Neste caso, ela é produzida, segundo o professor Flavio Luis Schmidt, a partir da calcinação de calcário de elevada pureza. "O calcário é selecionado justamente para minimizar contaminantes como chumbo, arsênio, cádmio, mercúrio e outros metais pesados que podem ser encontrados no produto destinado à construção civil", apontou.
O pesquisador Fábio Cesar da Silva, da Embrapa Alimentos e Territórios, explica que, caso uma usina tentasse usar a cal de construção no processo de purificação do açúcar, isso causaria mais prejuízo do que economia.
Isso porque, embora a cal de construção também seja feita a partir do óxido de cálcio (CaO), ela tem diversas impurezas. "A construção civil usa uma cal que é 'boa para reboco'. A concentração de CaO é de 70% a 90% e pode ter argila, areia", explicou Fábio Cesar.
Na indústria da construção, a presença dessas impurezas é irrelevante, mas para a indústria do açúcar a concentração de óxido de cálcio precisa ser superior a 95%. Isso porque a cal precisa agir como um reagente químico, segundo o pesquisador da Embrapa.
Quando transformado em leite de cal, o produto passa a ter uma densidade semelhante a um xarope. Isso importa no processo porque a cal de baixa qualidade tem alto teor de óxido de magnésio, que tende a formar um produto gelatinoso. Com essa textura, o caldo pode não decantar e o filtro das máquinas pode entupir.
Outro problema é se a cal de baixa qualidade tiver altos teores de ferro e manganês. Em vez de clarear, a cal vai escurecer o produto e deixá-lo com gosto de caramelo queimado.
"Em síntese, economizar na cal é o prejuízo mais caro da usina: 1% de impureza na cal vira 3% de perda na recuperação de açúcar", resumiu o pesquisador da Embrapa.
Leite de cal usado na purificação não permanece no açúcar
Outra alegação enganosa do vídeo que viralizou é a de que as pessoas comem cal quando consomem açúcar. Isso porque o leite de cal usado no processo de clarificação do caldo da cana não é um ingrediente do produto final, ou seja, ele é eliminado no processo. É o que explica o professor Paulo Mesquita.

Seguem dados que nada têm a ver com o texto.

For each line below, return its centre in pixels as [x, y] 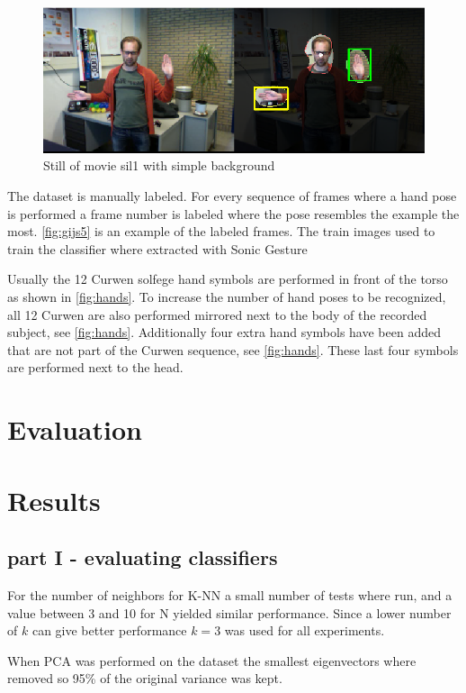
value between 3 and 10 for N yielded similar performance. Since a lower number [229, 612]
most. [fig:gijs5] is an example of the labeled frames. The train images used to [221, 231]
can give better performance [109, 630]
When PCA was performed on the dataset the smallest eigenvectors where [212, 660]
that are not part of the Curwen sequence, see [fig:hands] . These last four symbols [233, 349]
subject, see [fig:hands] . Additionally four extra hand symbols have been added [224, 332]
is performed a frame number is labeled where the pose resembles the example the [233, 213]
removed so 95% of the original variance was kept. [145, 678]
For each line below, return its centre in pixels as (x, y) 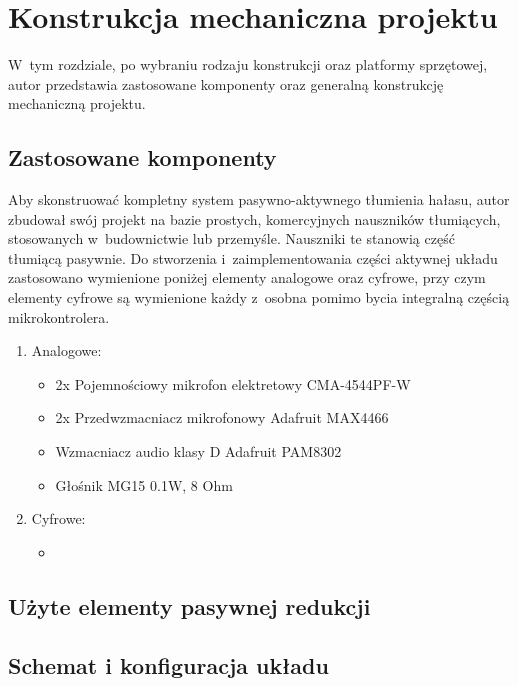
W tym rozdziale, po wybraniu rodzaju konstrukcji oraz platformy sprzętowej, (248, 64)
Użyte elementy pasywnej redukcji (189, 605)
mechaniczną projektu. (77, 103)
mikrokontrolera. (59, 316)
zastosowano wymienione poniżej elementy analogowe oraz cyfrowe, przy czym (247, 277)
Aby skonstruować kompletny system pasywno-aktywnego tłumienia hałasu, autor (259, 199)
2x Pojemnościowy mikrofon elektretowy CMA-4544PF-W (233, 383)
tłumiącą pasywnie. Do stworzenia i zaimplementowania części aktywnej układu (253, 257)
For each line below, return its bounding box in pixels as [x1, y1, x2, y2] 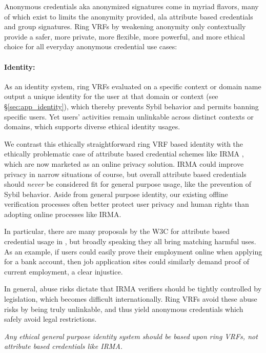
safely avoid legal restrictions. [4, 313, 97, 324]
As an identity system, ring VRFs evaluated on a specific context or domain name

"O leite de cal é utilizado como auxiliar tecnológico de processamento e não como ingrediente do produto final", disse.
Na prática, quando o leite de cal é adicionado ao caldo e favorece a coagulação das impurezas, ele forma um lodo junto com essas substâncias e é removido por decantação e filtragem.
"O caldo que segue para as etapas de evaporação e cristalização contém apenas eventuais resíduos de cálcio em níveis muito baixos", apontou.
Esses eventuais resíduos, explica o professor, atendem aos limites estabelecidos pelas normas sanitárias e não representam um risco à saúde. Flavio Luis Schimdt, da Unicamp, reforça que o resíduo que permanece é em quantidade baixa e não tóxica, que pode ser metabolizada pelo corpo.
Fábio Cesar da Silva, da Embrapa, acrescenta que no produto final há um resíduo limite de sulfito, ou dióxido de enxofre residual, preconizado pela Organização Mundial de Saúde (OMS) e pela Agência Nacional de Vigilância Sanitária (Anvisa). Ou seja, o consumo é seguro.
Para o açúcar cristal branco e refinado, a concentração máxima é de 20mg por quilo de açúcar. A OMS estabelece uma ingestão diária aceitável de dióxido de enxofre de 0,7 mg por peso corporal por dia. Ou seja, para uma pessoa com 60 kg, é considerado seguro ingerir até 42mg de dióxido de enxofre por dia. Para que toda essa quantidade viesse do açúcar, essa pessoa precisaria ingerir mais de 2 quilos de açúcar diariamente.
Em nota, a União da Indústria de Cana-de-Açúcar e Bioenergia (Unica) informou que "a presença do cálcio no açúcar produto final é mínima e atende integralmente aos limites estabelecidos pela regulamentação nacional" e, assim, "não oferece qualquer risco à saúde". A entidade acrescentou que o óxido de cálcio é usado no processo para clarificar o caldo da cana-de-açúcar e que é extraído do calcário, um mineral presente na natureza.